01/06/2021
10 Most Common Mistakes that People Make following a Failed Relationship:
1. To keep in contact: The initial pain of a clean break today, is an investment in your emotional health for tomorrow. As soon as you have talked everything out and you both know where you stand, you have to distance yourself from the situation.
2. To cause unnecessary drama: It is unavoidable that you will have to give back his/her belongings. This process does not need to be a dramatic experience. Ask a friend to help pack everything and don’t deepen your memories with each article.
3. To cling to mutual friends: It is inevitable that some of your mutual friendships will suffer from your shipwrecked relationship. Some friendships that you shared will also end due to the relationship with your ex that is ending.
4. To break contact with the outside world: Family and friends are great support networks when you have to process a breakup. Spend time with them and provide them with the opportunity to support you, rather than to withdraw from the outside world. Besides having people around you that care for you, it will also remind you that you were once happy before you met your ex.
5. To only think of the good memories: When a relationship ends, one is inclined to only remember the good things about it. Stop yourself from constantly remembering only the positive. Try to keep your perspective – every relationship has its happy and unhappy moments. There was a reason why one of you, or both, decided to end the relationship. That is enough proof that not everything was always that great.
6. To hold on to everything that you shared: Avoid it at all costs to listen to music, watch movies, or visit places that you enjoyed together. You will only get caught up in the past even more.
7. To blame yourself: A story always has two sides, and although you probably also have a share in the situation, it won’t help to blame yourself.
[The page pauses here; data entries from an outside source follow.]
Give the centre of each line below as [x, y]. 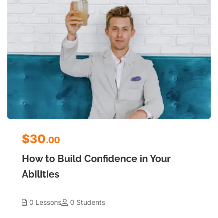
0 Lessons [45, 202]
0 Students [88, 202]
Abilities [41, 174]
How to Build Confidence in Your [96, 158]
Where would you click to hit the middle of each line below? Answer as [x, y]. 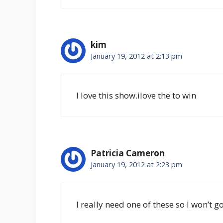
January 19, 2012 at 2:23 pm [136, 165]
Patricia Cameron [128, 153]
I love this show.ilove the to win [136, 96]
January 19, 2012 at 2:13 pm [136, 56]
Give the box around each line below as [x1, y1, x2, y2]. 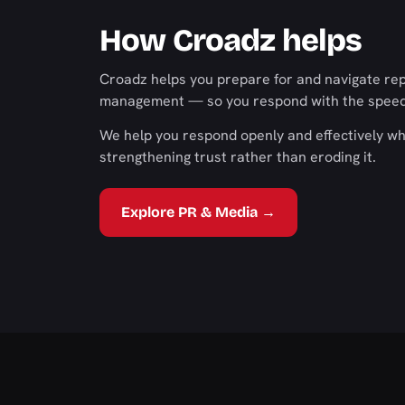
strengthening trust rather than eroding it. [99, 147, 376, 166]
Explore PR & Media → [121, 203, 276, 221]
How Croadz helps [99, 22, 363, 59]

Treat yourself as you would your best friend who finds them in the same situation and avoid thinking about what you could have done differently.
8. To focus on his/her feelings: It is not your responsibility anymore to focus on your ex-partner’s feelings and worry about their well-being. Don’t waste your precious energy, focus on yourself, your feelings and needs. Do the things that will make you feel better.
9. To turn to alcohol: Give yourself enough time to process your loss without trying to numb yourself. Alcohol may provide temporary relief and dull the pain, but when the effect wears off, you will feel even more depressed than before.
10. To make emotional decisions: It may feel as if you want to run away, but now is not the right time to quit your job, give up your house or find another retreat. Currently you need the security of a routine, as well as familiar things and friends around you. Do not make any important decisions while you are still very emotional. Rather wait until you are no longer so emotional, and reconsider your decisions then.